OrphaMine: a tool to better understand rare diseases
Like Dr House in the eponymous television series, doctors are sometimes confronted with enigmas when faced with certain pathologies. The OrphaMine platform, developed as part of the ANR Hybride project, aims to provide specialists with a better understanding of rare diseases. Tested in-house, it will soon be offered to a broader panel made up of doctors, researchers and representatives of the pharmaceutical industry.
Yannick Toussaint: A researcher, he was one of the founder members of the ORPAILLEUR team in 1998. For the Hybride project, he received a four-year French National Research Agency (ANR) grant. Funding was extended for another year in order to enable his team to finalise the OrphaMine platform.
Chedy Raïssi: Researcher with the ORPAILLEUR team at Inria Nancy - Grand Est since 2009, he works together with Yannick Toussaint on the OrphaMine platform.
How did the OrphaMine platform begin?
YT : We realised that specialists in rare diseases had problems gathering together existing knowledge. Over 8,000 diseases have been identified and characterised, but in reality there are more than 15,000. Furthermore, certain pathologies manifest themselves in very different ways depending on the patient and, as a result, diagnosis can take several years. There is a limited number of patients, which is why few doctors take an interest in it. Our aim is therefore to provide them with a platform in order to visualise all of the knowledge acquired about these rare pathologies. One of our working sources is the bibliographic database Medline, which compiles millions of medical texts. The aim is to extract the most relevant data from this mass of texts.
Which methods do you use?
YT : With the Hybride project, we work with teams from the French National Institute of Health and Medical Research (Inserm) but also the Greyc* and MoDyCo** laboratories. We study the texts in order to extract information from them. This is similar to "Machine Learning": our algorithms need to be able to recognise words and understand if they refer to a disease, a symptom, a bacteria or a treatment. Then, to extract the information, we make sure that the software recognises the syntax of the phrase in order to understand the links between the words (causality, opposition, etc.) including in complex sentences. The link between a disease and a symptom, for example, can be expressed in different ways, and shades of meaning can be very subtle. The MoDyCo team helps us a lot with this.

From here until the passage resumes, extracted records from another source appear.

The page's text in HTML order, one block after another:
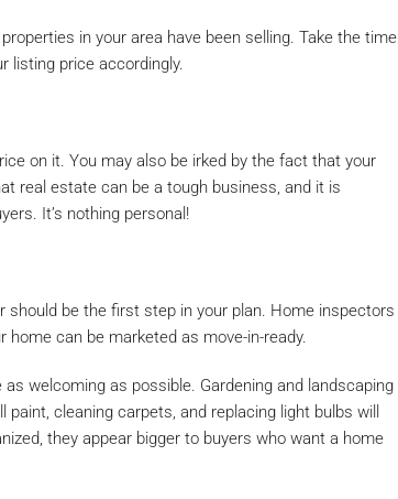
in your area have been selling. Take the time
listing price accordingly.
on it. You may also be irked by the fact that your
real estate can be a tough business, and it is
It’s nothing personal!
be the first step in your plan. Home inspectors
can be marketed as move-in-ready.
welcoming as possible. Gardening and landscaping
cleaning carpets, and replacing light bulbs will
they appear bigger to buyers who want a home
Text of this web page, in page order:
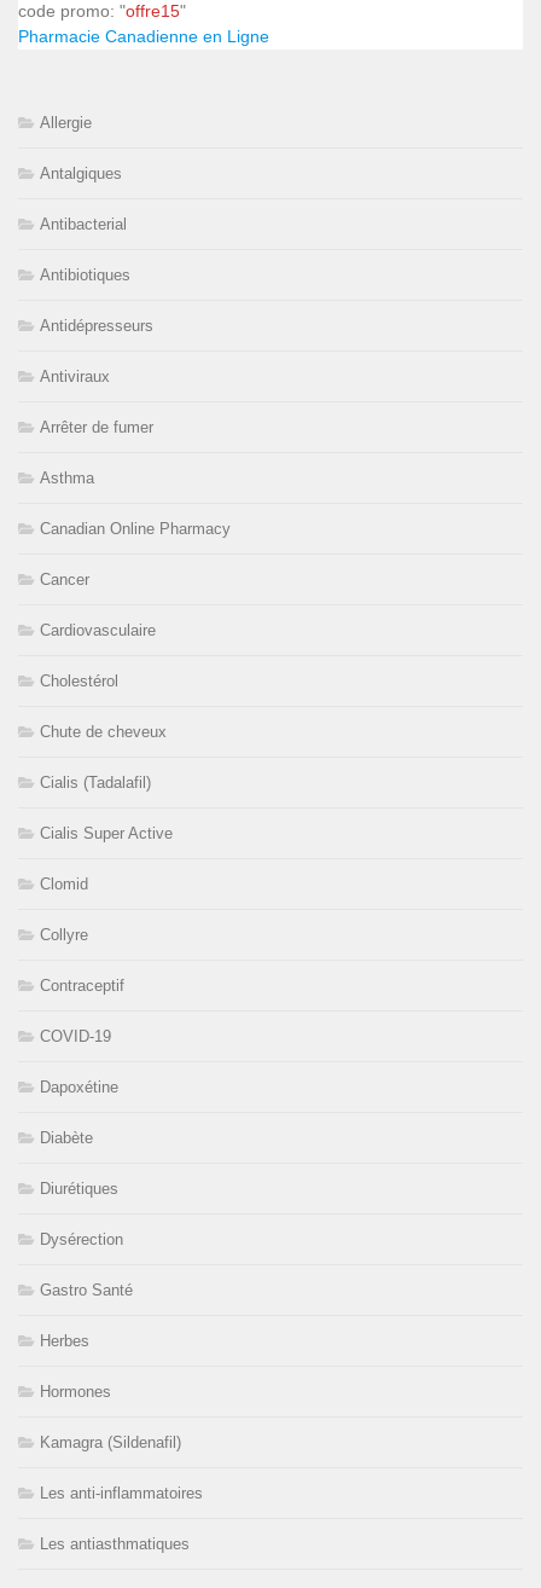
code promo: "offre15"
Pharmacie Canadienne en Ligne
Allergie
Antalgiques
Antibacterial
Antibiotiques
Antidépresseurs
Antiviraux
Arrêter de fumer
Asthma
Canadian Online Pharmacy
Cancer
Cardiovasculaire
Cholestérol
Chute de cheveux
Cialis (Tadalafil)
Cialis Super Active
Clomid
Collyre
Contraceptif
COVID-19
Dapoxétine
Diabète
Diurétiques
Dysérection
Gastro Santé
Herbes
Hormones
Kamagra (Sildenafil)
Les anti-inflammatoires
Les antiasthmatiques
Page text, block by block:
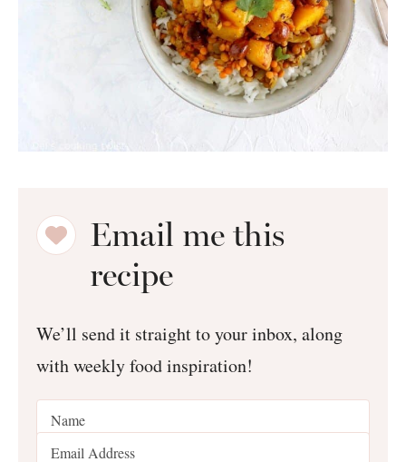
Email me this
recipe
We’ll send it straight to your inbox, along
with weekly food inspiration!

CR : In concrete terms, starting with medical texts, we draw a network of interconnected data: a disease is linked to several symptoms and to the genes involved, for example. This initial work makes it possible to obtain a representation of existing knowledge. Subsequently I work on detecting hidden patterns and links in this data network, and for this I use data mining algorithms. Here is an example: our data network enables us to affirm that a disease A is linked to a gene B. It also informs us that gene B is present, with certain variations, in mice, and that direct interactions exist between proteins encoded by the mouse genome and the existing gene B. It would be in the doctors' interest to study the equivalent of these proteins identified in humans in more detail in order to improve their knowledge of the disease. My work makes it possible to highlight these links.
In concrete terms, how does the platform operate?

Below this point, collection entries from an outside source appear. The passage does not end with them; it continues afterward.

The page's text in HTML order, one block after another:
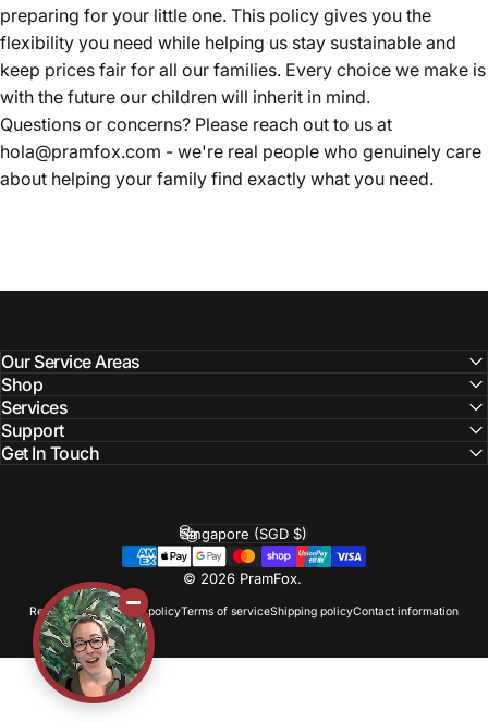
preparing for your little one. This policy gives you the
flexibility you need while helping us stay sustainable and
keep prices fair for all our families. Every choice we make is
with the future our children will inherit in mind.
Questions or concerns? Please reach out to us at
hola@pramfox.com - we're real people who genuinely care
about helping your family find exactly what you need.
Our Service Areas
Shop
Services
Support
Get In Touch
© 2026 PramFox.
Refund policyPrivacy policyTerms of serviceShipping policyContact information
Country/region
Singapore (SGD $)
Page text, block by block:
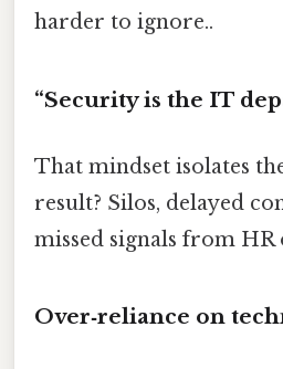
harder to ignore..
“Security is the IT
That mindset isolates
result? Silos, delayed
missed signals from HR
Over‑reliance on
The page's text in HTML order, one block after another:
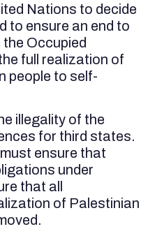
Nations to decide
to ensure an end to
the Occupied
full realization of
people to self-
illegality of the
for third states.
ensure that
under
that all
of Palestinian
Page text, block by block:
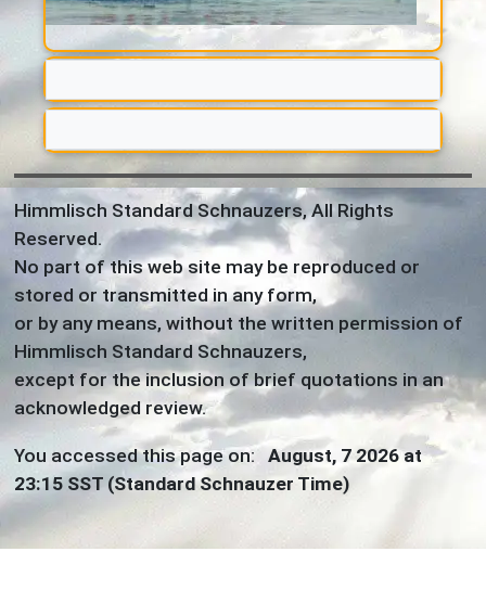
Himmlisch Standard Schnauzers, All Rights
Reserved.
No part of this web site may be reproduced or
stored or transmitted in any form,
or by any means, without the written permission of
Himmlisch Standard Schnauzers,
except for the inclusion of brief quotations in an
acknowledged review.
You accessed this page on:August, 7 2026 at
23:15 SST (Standard Schnauzer Time)

YT :We still have work to do to make our platform accessible and easy to use for doctors and, eventually, the general public. The aim is for them to be able to use the software to ask a question about a rare disease. For example, they can enter the name of an illness to find out all of the symptoms associated with it. They will also be able to enter a certain number of symptoms seen in their patient. The higher the number of symptoms, the smaller the group of possible diseases will be.
CR :We have already presented our platform to doctors in several hospitals, and they provide us with regular feedback on our work. A doctor from the University Hospital (CHU) in Nancy works within the team in order to refine our results. In January, the panel of users will be extended to include doctors, researchers and representatives of the pharmaceutical industry.
*Greyc: Computer science laboratory at the Université de Caen
**MoDyCo: Models, Dynamics, Corpora Linguistics laboratory bringing together researchers from the Université Paris-Ouest Nanterre-La Défense and the CNRS.
The ORPAILLEUR team is a joint project team between the CNRS, Inria and the Université de Lorraine.